(EXERCISE DATA Opens)
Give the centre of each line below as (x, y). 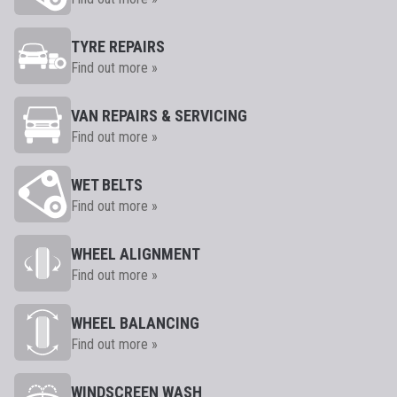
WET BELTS (107, 185)
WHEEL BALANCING (135, 323)
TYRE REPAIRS (118, 47)
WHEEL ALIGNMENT (136, 254)
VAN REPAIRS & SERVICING (159, 116)
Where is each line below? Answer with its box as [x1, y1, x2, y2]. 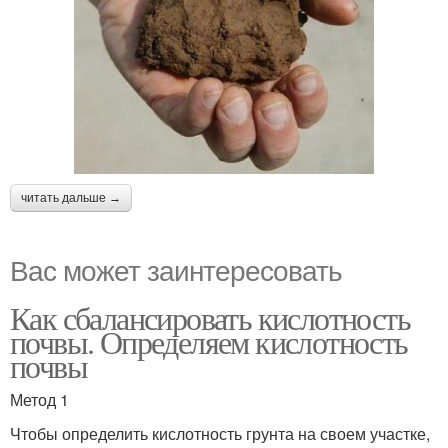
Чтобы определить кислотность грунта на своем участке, [10, 422, 430, 446]
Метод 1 [10, 388, 69, 412]
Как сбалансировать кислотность [10, 296, 410, 340]
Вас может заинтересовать [10, 249, 342, 290]
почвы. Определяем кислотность [10, 320, 408, 364]
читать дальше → [21, 191, 121, 206]
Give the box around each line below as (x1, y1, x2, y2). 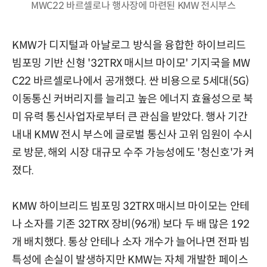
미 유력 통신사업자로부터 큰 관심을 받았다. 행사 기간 (12, 110, 248, 123)
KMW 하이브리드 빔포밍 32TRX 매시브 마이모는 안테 (12, 199, 250, 213)
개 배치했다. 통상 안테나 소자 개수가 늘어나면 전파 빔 (12, 235, 250, 249)
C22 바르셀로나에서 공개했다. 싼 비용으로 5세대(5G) (12, 74, 249, 88)
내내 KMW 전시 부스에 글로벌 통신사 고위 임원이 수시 (12, 128, 253, 141)
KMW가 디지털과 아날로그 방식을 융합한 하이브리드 (12, 38, 246, 52)
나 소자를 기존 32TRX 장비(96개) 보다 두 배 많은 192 (12, 217, 250, 231)
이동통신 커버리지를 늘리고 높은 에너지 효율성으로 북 (12, 92, 253, 105)
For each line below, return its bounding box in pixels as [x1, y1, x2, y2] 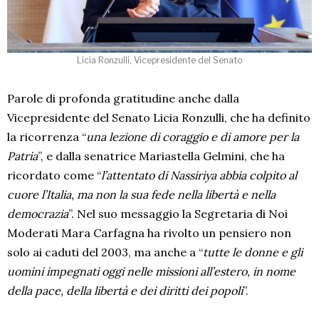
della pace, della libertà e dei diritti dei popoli [7, 283, 243, 298]
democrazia [7, 206, 68, 221]
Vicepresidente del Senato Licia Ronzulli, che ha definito [7, 110, 310, 125]
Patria [7, 148, 38, 163]
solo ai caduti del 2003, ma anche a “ [7, 244, 203, 259]
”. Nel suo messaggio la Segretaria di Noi [68, 206, 288, 221]
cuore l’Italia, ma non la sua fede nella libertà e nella [7, 187, 276, 202]
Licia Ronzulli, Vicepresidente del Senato [77, 54, 242, 66]
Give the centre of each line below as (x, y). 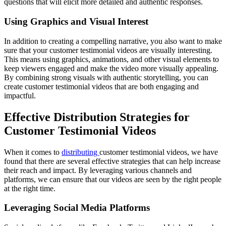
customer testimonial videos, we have (159, 152)
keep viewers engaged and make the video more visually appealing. (111, 68)
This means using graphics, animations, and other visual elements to (111, 59)
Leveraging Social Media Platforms (77, 208)
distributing (80, 152)
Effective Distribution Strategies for (97, 117)
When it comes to (33, 152)
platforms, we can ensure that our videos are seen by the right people (113, 179)
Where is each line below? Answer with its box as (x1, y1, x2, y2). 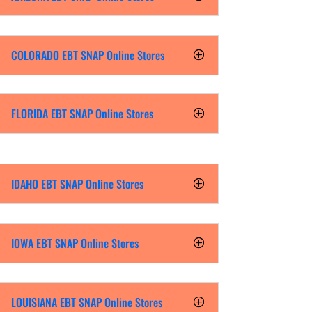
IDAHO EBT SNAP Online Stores (10, 175, 143, 193)
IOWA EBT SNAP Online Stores (10, 235, 139, 252)
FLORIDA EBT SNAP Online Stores (10, 105, 153, 123)
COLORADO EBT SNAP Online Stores (10, 46, 164, 63)
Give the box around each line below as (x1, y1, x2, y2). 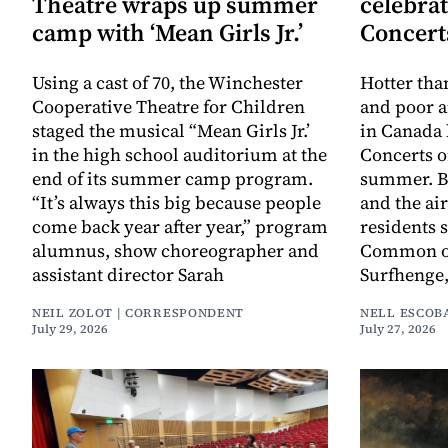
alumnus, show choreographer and (32, 238, 319, 264)
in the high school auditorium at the (32, 142, 327, 168)
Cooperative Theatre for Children (32, 94, 305, 120)
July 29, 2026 (32, 321, 108, 338)
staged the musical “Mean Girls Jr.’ (32, 118, 310, 144)
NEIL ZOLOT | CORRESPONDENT (32, 305, 245, 322)
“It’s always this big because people (32, 190, 321, 216)
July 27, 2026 (360, 321, 436, 338)
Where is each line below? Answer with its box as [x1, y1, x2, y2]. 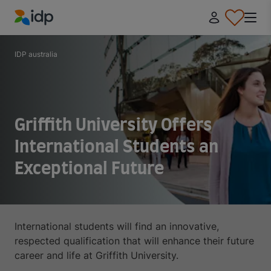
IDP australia [15, 50, 57, 59]
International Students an [15, 139, 218, 156]
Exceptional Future [15, 161, 164, 178]
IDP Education [14, 26, 79, 39]
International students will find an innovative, [15, 220, 219, 232]
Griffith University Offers [15, 117, 212, 134]
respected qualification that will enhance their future [15, 235, 254, 247]
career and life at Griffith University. [15, 249, 178, 261]
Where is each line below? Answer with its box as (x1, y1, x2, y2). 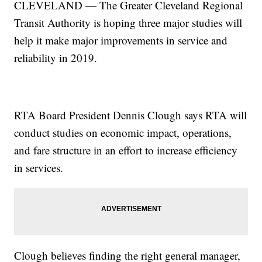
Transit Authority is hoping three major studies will (14, 15, 243, 30)
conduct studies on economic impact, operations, (14, 125, 232, 140)
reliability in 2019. (14, 50, 98, 65)
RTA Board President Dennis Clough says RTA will (14, 108, 247, 123)
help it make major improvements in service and (14, 33, 228, 48)
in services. (14, 160, 64, 175)
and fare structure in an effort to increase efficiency (14, 143, 238, 158)
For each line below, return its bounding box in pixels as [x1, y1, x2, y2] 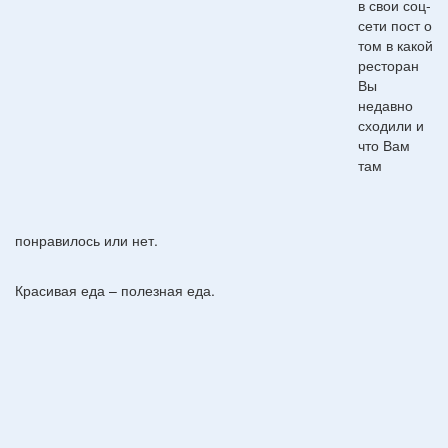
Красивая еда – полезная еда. [15, 279, 215, 300]
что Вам [358, 134, 410, 155]
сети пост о [358, 14, 432, 35]
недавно [358, 94, 413, 115]
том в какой [358, 34, 433, 55]
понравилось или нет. [15, 229, 158, 250]
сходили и [358, 114, 424, 135]
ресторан [358, 54, 419, 75]
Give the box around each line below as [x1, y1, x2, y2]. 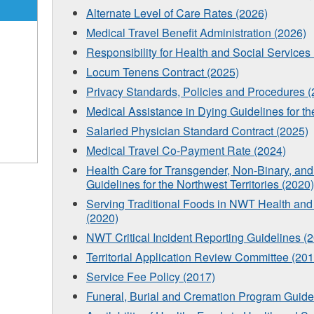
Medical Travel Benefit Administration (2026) [86, 25, 306, 41]
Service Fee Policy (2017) [86, 268, 215, 285]
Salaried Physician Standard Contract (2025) [86, 123, 308, 139]
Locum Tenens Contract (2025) [86, 64, 239, 81]
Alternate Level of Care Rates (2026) [86, 5, 268, 22]
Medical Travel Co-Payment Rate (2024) [86, 142, 286, 159]
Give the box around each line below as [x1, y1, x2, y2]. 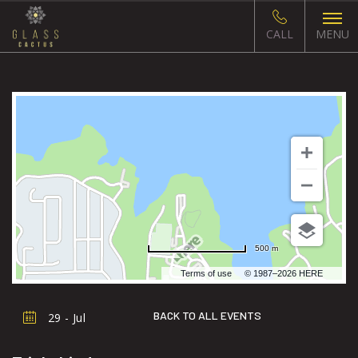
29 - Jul [47, 310, 86, 325]
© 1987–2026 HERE [245, 268, 323, 278]
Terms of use [181, 268, 232, 278]
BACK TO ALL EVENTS [153, 308, 261, 322]
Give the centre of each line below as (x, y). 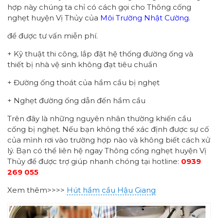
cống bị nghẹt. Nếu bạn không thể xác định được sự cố (108, 129)
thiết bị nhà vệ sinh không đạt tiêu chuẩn (82, 64)
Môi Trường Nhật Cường (145, 18)
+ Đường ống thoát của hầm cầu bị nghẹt (83, 82)
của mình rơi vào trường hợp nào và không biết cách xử (109, 140)
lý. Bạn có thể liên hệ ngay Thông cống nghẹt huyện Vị (107, 150)
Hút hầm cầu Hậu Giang (111, 190)
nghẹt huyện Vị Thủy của (54, 18)
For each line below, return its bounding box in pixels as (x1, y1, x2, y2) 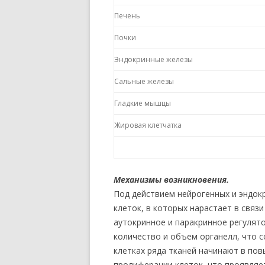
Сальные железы (114, 76, 174, 86)
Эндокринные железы (114, 54, 193, 64)
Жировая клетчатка (114, 120, 182, 130)
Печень (114, 11, 140, 21)
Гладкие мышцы (114, 98, 171, 108)
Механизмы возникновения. (114, 174, 229, 185)
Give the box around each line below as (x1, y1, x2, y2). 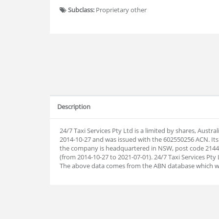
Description (57, 102, 90, 111)
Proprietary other (94, 5, 147, 14)
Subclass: (68, 5, 94, 14)
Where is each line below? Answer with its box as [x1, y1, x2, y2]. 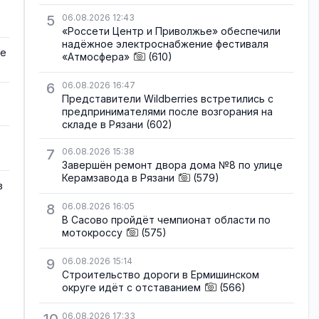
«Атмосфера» [62, 50, 130, 63]
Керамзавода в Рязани [62, 171, 174, 184]
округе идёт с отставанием [62, 281, 201, 294]
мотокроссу [62, 226, 122, 239]
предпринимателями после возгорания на [62, 105, 273, 117]
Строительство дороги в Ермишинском [62, 268, 259, 281]
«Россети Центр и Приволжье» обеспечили [62, 24, 281, 37]
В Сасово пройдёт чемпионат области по [62, 214, 271, 226]
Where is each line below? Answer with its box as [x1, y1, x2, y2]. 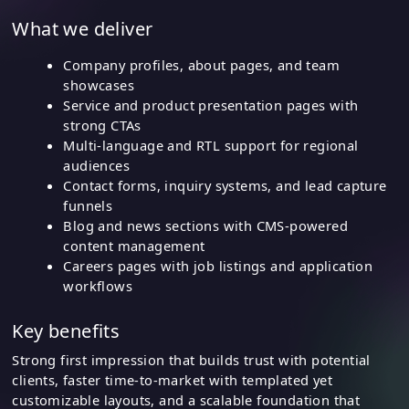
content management [63, 236, 205, 255]
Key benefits [12, 318, 121, 343]
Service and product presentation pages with [63, 95, 359, 114]
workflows [63, 276, 132, 295]
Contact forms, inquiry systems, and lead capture [63, 175, 387, 194]
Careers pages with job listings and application [63, 256, 373, 275]
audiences [63, 155, 130, 174]
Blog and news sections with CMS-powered [63, 215, 348, 235]
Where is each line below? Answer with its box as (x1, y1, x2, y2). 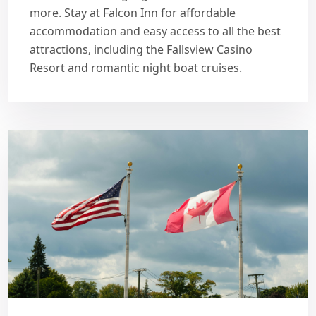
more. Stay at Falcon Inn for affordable (30, 5, 236, 21)
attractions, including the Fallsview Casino (30, 42, 253, 58)
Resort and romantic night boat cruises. (30, 60, 242, 76)
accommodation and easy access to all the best (30, 23, 281, 39)
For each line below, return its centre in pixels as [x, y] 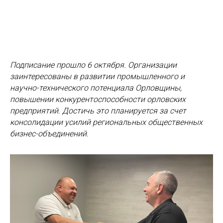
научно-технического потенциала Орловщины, [96, 88]
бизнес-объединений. [49, 134]
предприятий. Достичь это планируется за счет [98, 111]
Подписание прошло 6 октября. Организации [93, 65]
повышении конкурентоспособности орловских [98, 99]
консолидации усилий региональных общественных [106, 122]
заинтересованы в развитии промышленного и [97, 76]
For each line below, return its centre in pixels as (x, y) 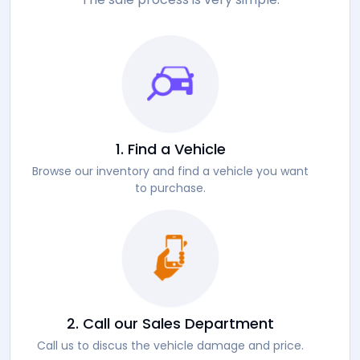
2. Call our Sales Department (170, 324)
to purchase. (170, 188)
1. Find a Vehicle (170, 149)
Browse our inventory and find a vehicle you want (170, 172)
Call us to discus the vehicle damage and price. (170, 346)
(EXERCISE DATA Closes)
**WHAT YOU HAVE TO DO:** Give back exactly the lines above that run from the one with "Description (57, 102, 90, 111)" to the one with "предпринимателями после возгорания", including both, with the pictures left out.

**RESULT:**
Description (57, 102, 90, 111)
Proprietary other (94, 5, 147, 14)
Subclass: (68, 5, 94, 14)
Where is each line below? Answer with its box as [x1, y1, x2, y2]. 
«Атмосфера» [62, 50, 130, 63]
Керамзавода в Рязани [62, 171, 174, 184]
округе идёт с отставанием [62, 281, 201, 294]
мотокроссу [62, 226, 122, 239]
предпринимателями после возгорания на [62, 105, 273, 117]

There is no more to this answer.